View more about Soda

Configuring & Running

Soda and its components needed for the project can be installed with uv:

Install Soda Core with PostgreSQL connector since Supabase uses PostgreSQL. Other connectors can be used.
```
   uv add soda-core-postgres
```

Create a configuration.yml and checks.yml files under the card_data/pipelines/soda/ directory.
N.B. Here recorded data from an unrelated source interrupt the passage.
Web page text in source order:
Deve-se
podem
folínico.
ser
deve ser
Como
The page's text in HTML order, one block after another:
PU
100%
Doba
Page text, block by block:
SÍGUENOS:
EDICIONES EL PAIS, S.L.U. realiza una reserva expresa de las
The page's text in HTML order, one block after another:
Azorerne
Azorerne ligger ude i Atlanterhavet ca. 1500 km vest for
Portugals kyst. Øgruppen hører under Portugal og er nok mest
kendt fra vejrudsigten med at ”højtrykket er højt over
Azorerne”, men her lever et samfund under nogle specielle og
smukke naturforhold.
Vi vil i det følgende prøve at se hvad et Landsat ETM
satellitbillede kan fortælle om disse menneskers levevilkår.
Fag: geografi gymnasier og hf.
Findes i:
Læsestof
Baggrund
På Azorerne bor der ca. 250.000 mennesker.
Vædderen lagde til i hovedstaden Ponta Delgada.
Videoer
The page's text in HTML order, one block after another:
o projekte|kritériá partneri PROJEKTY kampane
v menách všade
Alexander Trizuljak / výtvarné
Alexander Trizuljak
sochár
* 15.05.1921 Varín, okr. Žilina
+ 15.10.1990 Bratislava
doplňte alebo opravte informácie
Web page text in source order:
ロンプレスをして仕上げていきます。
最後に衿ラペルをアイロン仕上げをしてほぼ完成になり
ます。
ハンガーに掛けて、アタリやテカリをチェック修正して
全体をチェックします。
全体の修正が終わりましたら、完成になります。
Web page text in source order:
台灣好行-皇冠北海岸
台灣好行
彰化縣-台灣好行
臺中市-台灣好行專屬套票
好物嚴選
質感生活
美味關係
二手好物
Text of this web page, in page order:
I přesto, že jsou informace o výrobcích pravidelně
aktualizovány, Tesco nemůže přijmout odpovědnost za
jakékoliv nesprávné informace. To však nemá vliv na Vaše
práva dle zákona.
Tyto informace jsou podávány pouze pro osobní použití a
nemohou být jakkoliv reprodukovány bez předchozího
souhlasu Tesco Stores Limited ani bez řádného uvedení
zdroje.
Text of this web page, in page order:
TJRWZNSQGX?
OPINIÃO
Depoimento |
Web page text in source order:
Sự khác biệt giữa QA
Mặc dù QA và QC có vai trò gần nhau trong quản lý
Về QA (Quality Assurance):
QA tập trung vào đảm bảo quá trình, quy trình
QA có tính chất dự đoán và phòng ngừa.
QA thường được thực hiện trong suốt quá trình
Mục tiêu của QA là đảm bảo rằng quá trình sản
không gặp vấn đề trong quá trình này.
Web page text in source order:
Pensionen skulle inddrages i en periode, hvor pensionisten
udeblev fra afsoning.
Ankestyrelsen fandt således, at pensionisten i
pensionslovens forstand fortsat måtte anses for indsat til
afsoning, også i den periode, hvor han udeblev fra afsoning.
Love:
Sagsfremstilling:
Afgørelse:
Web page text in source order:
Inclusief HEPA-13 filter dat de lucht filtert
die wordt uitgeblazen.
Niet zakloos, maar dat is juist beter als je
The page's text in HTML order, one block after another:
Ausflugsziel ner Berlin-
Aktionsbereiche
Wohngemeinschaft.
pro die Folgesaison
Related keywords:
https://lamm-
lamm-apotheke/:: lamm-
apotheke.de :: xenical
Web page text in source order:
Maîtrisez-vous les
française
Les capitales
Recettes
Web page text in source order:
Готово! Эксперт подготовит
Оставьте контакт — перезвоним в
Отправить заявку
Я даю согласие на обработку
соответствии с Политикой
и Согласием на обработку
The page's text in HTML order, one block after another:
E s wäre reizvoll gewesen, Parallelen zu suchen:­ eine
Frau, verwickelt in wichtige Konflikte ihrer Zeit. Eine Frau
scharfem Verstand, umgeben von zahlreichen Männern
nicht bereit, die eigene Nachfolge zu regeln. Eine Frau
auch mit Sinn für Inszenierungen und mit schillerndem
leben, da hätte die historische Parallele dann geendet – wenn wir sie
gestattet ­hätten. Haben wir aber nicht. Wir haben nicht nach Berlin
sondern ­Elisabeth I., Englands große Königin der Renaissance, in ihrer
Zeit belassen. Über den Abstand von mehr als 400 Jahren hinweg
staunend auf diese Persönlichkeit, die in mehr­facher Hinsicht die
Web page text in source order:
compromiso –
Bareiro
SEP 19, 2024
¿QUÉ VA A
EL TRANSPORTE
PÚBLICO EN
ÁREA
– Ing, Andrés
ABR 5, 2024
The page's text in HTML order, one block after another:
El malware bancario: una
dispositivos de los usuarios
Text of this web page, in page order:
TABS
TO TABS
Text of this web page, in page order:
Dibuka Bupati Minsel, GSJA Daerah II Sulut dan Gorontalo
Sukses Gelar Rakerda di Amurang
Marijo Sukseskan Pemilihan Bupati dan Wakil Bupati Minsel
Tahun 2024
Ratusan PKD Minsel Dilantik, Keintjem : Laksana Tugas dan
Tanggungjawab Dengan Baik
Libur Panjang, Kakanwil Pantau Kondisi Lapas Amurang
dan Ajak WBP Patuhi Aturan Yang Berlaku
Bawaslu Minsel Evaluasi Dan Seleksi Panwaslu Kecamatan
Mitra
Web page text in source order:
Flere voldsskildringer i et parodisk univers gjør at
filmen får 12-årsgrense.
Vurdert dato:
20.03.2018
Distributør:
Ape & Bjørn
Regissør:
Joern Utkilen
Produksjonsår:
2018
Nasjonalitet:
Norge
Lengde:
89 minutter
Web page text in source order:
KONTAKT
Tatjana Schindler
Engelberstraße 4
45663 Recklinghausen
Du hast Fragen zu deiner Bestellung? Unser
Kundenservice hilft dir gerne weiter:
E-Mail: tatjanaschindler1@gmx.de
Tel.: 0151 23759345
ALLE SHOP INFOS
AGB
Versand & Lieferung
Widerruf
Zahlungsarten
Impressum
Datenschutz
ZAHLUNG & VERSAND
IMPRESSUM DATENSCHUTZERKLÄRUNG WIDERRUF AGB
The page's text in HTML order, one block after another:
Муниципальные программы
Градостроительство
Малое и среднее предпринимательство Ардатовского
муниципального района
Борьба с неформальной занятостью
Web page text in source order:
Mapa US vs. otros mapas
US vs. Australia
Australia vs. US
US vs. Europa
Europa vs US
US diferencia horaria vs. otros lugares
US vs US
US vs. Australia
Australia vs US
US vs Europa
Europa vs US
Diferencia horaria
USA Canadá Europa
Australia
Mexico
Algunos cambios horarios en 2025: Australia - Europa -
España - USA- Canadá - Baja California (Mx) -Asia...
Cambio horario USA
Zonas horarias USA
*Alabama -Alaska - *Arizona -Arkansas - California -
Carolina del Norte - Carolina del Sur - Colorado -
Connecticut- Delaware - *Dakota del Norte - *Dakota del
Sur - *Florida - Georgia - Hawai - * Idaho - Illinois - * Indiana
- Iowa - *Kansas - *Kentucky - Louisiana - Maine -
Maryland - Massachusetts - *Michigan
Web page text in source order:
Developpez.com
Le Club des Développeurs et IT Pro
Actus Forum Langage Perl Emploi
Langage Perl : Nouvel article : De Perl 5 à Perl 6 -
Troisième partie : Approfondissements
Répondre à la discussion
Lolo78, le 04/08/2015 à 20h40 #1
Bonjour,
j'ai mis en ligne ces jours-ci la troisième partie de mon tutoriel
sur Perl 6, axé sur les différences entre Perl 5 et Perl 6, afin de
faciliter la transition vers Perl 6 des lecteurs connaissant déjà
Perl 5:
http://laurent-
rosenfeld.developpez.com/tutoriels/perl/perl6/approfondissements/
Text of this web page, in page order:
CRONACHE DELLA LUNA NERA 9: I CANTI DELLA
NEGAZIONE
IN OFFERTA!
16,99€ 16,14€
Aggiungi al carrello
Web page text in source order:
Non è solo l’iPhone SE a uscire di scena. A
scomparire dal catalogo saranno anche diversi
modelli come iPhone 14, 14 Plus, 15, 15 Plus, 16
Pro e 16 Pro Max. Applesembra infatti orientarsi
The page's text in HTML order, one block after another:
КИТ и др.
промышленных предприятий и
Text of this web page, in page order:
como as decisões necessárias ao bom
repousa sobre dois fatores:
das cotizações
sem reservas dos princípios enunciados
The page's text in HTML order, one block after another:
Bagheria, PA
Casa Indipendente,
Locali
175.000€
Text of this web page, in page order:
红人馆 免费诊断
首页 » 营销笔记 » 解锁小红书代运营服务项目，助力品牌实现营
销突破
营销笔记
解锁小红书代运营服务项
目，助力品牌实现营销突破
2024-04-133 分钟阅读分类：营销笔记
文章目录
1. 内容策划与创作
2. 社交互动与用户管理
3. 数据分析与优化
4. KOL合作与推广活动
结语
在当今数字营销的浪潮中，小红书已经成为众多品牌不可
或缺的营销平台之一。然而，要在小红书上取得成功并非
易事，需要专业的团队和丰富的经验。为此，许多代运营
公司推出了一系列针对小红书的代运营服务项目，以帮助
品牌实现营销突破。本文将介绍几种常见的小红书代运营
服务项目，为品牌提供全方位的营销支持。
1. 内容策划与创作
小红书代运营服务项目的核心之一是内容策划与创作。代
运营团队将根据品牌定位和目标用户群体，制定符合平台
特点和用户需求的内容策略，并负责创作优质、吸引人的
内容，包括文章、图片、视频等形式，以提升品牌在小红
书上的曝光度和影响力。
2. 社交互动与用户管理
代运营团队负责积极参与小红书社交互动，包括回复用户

The configuration.yml holds the information for connecting to the data source. The below is an example from this project that reads the username and password from the local environment so that this file can be safely committed to git and pushed to GitHub.

data_source supabase:
  type: postgres
  connection:
    host: aws-0-us-east-2.pooler.supabase.com
    port: '5432'
    username: ${SUPABASE_USER}
    password: ${SUPABASE_PASSWORD}
    database: postgres
    schema: staging

The checks.yml file is where the data quality checks are defined. The below is an example from this project of simple checks being performed on the series table in the staging database.

checks for series:
  # Row count validation
  - row_count = 4

  # Schema validation checks
  - schema:
      fail:
        when required column missing: [id, name, logo]
        when wrong column type:
          id: text
          name: text
          logo: text

  # Completeness checks (no null values)
  - missing_count(id) = 0
  - missing_count(name) = 0
  - missing_count(logo) = 0

  # Data uniqueness checks
  - duplicate_count(id) = 0
  - duplicate_count(name) = 0

  # Data format validation - URL pattern check
  - invalid_count(logo) = 0:
      valid regex: '^https://.*'

Once the files are created, set the environment variables for ${SUPABASE_USER} and ${SUPABASE_PASSWORD}. These can be found from the connection string as shown in 2 // Supabase:
```
export SUPABASE_USER='postgres.<rest-of-username>'
export SUPABASE_PASSWORD='<password>'
```

Run a scan by referencing the correct path to both files:

# replace <supabase> with the correct name from the top line of the configuration.yml file
soda scan -d supabase -c /path/to/configuration.yml /path/to/checks.yml

Review the output. Running these checks on this project results in:

[15:25:38] Soda Core 3.5.5
[15:25:40] Scan summary:
[15:25:40] 8/8 checks PASSED: 
[15:25:40]     series in supabase
[15:25:40]       row_count = 4 [PASSED]
[15:25:40]       Schema Check [PASSED]
[15:25:40]       missing_count(id) = 0 [PASSED]
[15:25:40]       duplicate_count(id) = 0 [PASSED]
[15:25:40]       missing_count(name) = 0 [PASSED]
[15:25:40]       duplicate_count(name) = 0 [PASSED]
[15:25:40]       missing_count(logo) = 0 [PASSED]
[15:25:40]       invalid_count(logo) = 0 [PASSED]
[15:25:40] All is good. No failures. No warnings. No errors.